■ Your instructions ■
Exactly the lines below starting at the line with "Implementation checklist (24, 308, 129, 320)" and ending at the line with "Deploying multiple runners at once (109, 745)" are wanted, with both ends included. Leave out the pictures and add no other lines.

Stored items from a collection
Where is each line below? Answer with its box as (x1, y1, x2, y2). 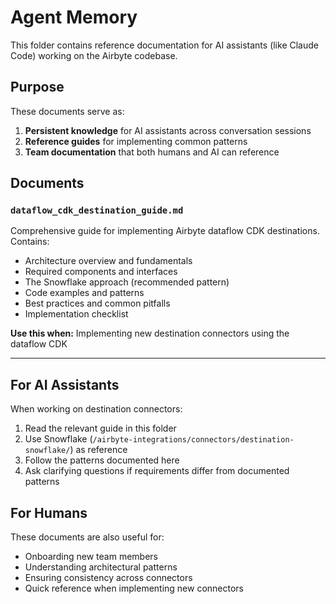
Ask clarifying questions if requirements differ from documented (24, 465, 290, 477)
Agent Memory (10, 6, 138, 29)
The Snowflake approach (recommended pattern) (24, 276, 230, 288)
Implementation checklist (24, 308, 129, 320)
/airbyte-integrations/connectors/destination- (92, 435, 295, 445)
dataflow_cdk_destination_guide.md (10, 205, 184, 216)
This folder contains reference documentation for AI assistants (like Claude (10, 39, 319, 51)
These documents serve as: (10, 105, 125, 117)
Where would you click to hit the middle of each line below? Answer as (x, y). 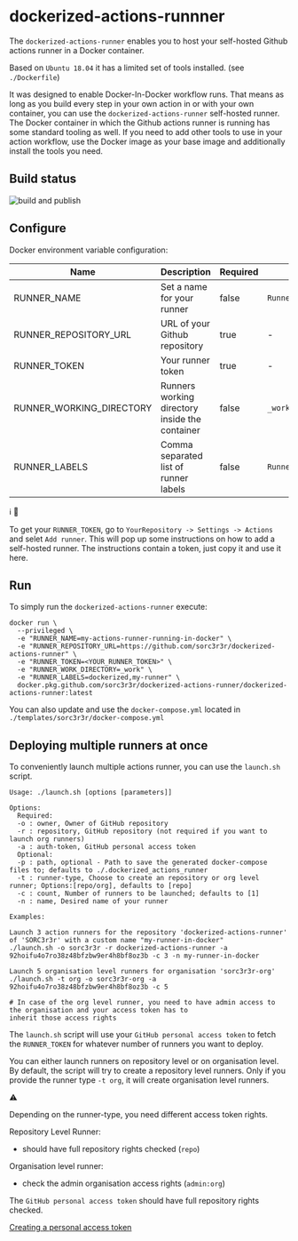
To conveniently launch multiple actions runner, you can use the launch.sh (145, 767)
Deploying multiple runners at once (109, 745)
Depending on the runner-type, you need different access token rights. (139, 1115)
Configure (38, 228)
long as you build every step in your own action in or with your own (132, 103)
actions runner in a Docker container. (77, 50)
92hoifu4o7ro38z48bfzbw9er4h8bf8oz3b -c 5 (89, 987)
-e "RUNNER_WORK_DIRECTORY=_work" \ (85, 670)
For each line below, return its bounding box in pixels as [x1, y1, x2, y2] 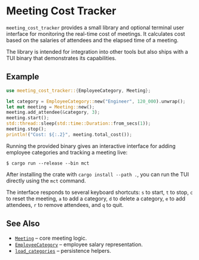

■ Written solution ■
Implementation checklist (24, 308, 129, 320)
/airbyte-integrations/connectors/destination- (92, 435, 295, 445)
dataflow_cdk_destination_guide.md (10, 205, 184, 216)
This folder contains reference documentation for AI assistants (like Claude (10, 39, 319, 51)
These documents serve as: (10, 105, 125, 117)
Where would you click to hit the middle of each line below? Answer as (x, y). 
To conveniently launch multiple actions runner, you can use the launch.sh (145, 767)
Deploying multiple runners at once (109, 745)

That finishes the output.